Paired chain simulation on the repertoire level¶
The paired chain simulation on the repertoire level is defined in the same way as the receptor level simulation. The difference between these two levels comes from the fact that not all receptors in the repertoire contain signals, so the signal pairing itself is slightly different.
Signals for repertoires are defined in the following way:
signals:
signal1: 0.2
signal2: 0.1
This means that 20% of the repertoire sequences will contain signal1 and 10% of the sequences will contain signal2. This definition is on the level of a single chain for one repertoire (e.g., beta).
For the other chain (e.g., alpha), the repertoire signals could be defined like this:
signals:
signal1: 0.1
signal2: 0.2
This means that 10% of the repertoire sequences will contain signal1 and 20% will contain signal2.
If these were now to be used to make paired chain repertoire, the resulting repertoires will contain:
10% of receptors with signal1 in both chains,
10% of receptors in with signal1 in beta chain and signal2 in alpha chain,
10% of receptors with signal2 in both chains.
The chains are simply combined in the order that signals are defined.
If for the alpha chain for example, the proportion of signal2 was larger that 0.2, the remaining alpha sequences with signal2 would be paired with beta chain sequences without any signal.
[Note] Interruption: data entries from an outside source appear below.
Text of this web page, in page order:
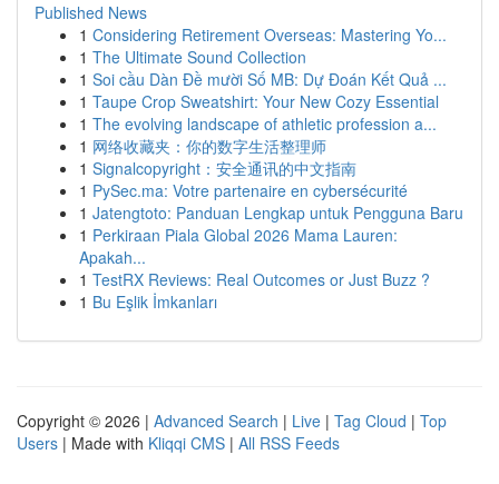
Published News
1 Considering Retirement Overseas: Mastering Yo...
1 The Ultimate Sound Collection
1 Soi cầu Dàn Đề mười Số MB: Dự Đoán Kết Quả ...
1 Taupe Crop Sweatshirt: Your New Cozy Essential
1 The evolving landscape of athletic profession a...
1 网络收藏夹：你的数字生活整理师
1 Signalcopyright：安全通讯的中文指南
1 PySec.ma: Votre partenaire en cybersécurité
1 Jatengtoto: Panduan Lengkap untuk Pengguna Baru
1 Perkiraan Piala Global 2026 Mama Lauren:
Apakah...
1 TestRX Reviews: Real Outcomes or Just Buzz ?
1 Bu Eşlik İmkanları
Copyright © 2026 | Advanced Search | Live | Tag Cloud | Top
Users | Made with Kliqqi CMS | All RSS Feeds
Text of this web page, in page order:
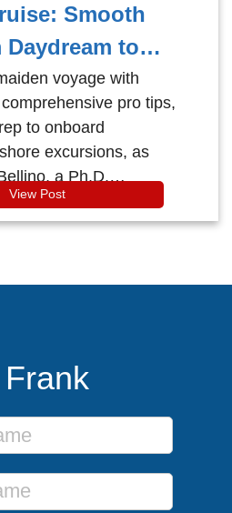
Smooth
to
voyage with
pro tips,
to onboard
excursions, as
a Ph.D.
with
certifications.
View Post
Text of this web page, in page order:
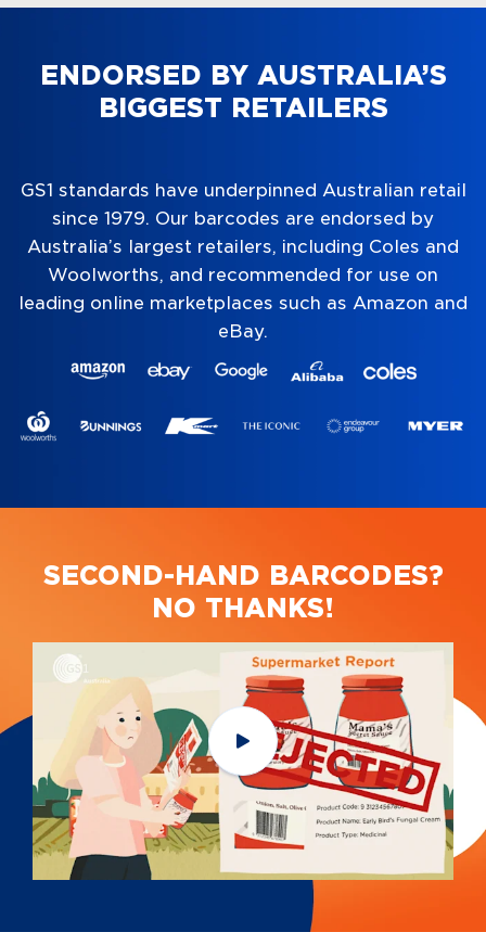
ENDORSED BY AUSTRALIA’S
BIGGEST RETAILERS
GS1 standards have underpinned Australian retail
since 1979. Our barcodes are endorsed by
Australia’s largest retailers, including Coles and
Woolworths, and recommended for use on
leading online marketplaces such as Amazon and
eBay.
SECOND-HAND BARCODES?
NO THANKS!
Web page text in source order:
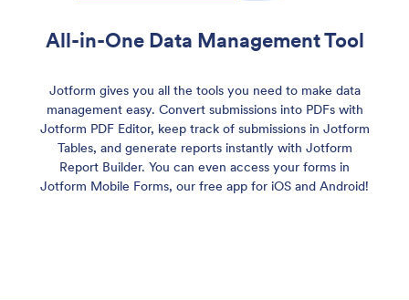
All-in-One Data Management Tool
Jotform gives you all the tools you need to make data
management easy. Convert submissions into PDFs with
Jotform PDF Editor, keep track of submissions in Jotform
Tables, and generate reports instantly with Jotform
Report Builder. You can even access your forms in
Jotform Mobile Forms, our free app for iOS and Android!
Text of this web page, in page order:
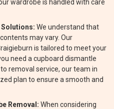
wardrobe is handled with care
We understand that
may vary. Our
is tailored to meet your
need a cupboard dismantle
removal service, our team in
plan to ensure a smooth and
Removal: When considering
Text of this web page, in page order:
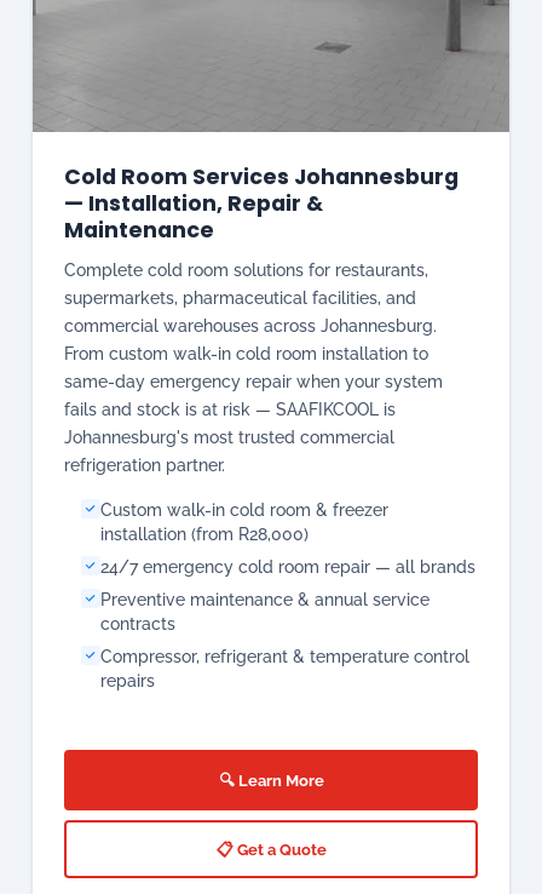
— Installation, Repair &
Complete cold room solutions for restaurants,
commercial warehouses across Johannesburg.
From custom walk-in cold room installation to
same-day emergency repair when your system
Johannesburg's most trusted commercial
refrigeration partner.
Custom walk-in cold room & freezer
installation (from R28,000)
24/7 emergency cold room repair — all brands
Preventive maintenance & annual service
contracts
Compressor, refrigerant & temperature control
repairs
🚨 SAME-DAY

Step 1: Define the YAML specification for repertoire-level paired chain simulation¶
Save the specification to paired_sim_repertoire_specs.yaml:
definitions:
motifs:
motif1:
seed: AS
motif2:
seed: GG
signals:
signal1:
motifs: [motif1]
signal2:
motifs: [motif2]
simulations:
sim1:
is_repertoire: true
paired:
- [sim_alpha, sim_beta] # combine repertoires from these two simulation items
sequence_type: amino_acid
sim_items:
sim_alpha:
generative_model:
default_model_name: humanTRA
type: OLGA
number_of_examples: 10 # 10 repertoires
receptors_in_repertoire_count: 10 # 10 alpha chain sequences per repertoire
seed: 100
signals:
signal1: 0.1
signal2: 0.2
sim_beta:
generative_model:
default_model_name: humanTRB
type: OLGA
number_of_examples: 10 # 10 repertoires
receptors_in_repertoire_count: 10 # 10 beta chain sequences per repertoire
seed: 2
signals:
signal1: 0.2
signal2: 0.1
simulation_strategy: RejectionSampling
instructions:
inst1:
export_p_gens: false
max_iterations: 100
number_of_processes: 2
sequence_batch_size: 100
simulation: sim1
type: LigoSim
output:
format: HTML
Step 2: Run the simulation¶
Run LIgO using the following command:
ligo paired_sim_repertoire_specs.yaml simulation_output_repertoire
All results will be located in simulation_output_repertoire folder. Each repertoire file will contain alpha and beta chain sequences. The sequences coming from the same receptor will have the same cell_id as illustrated in the receptor simulation case above.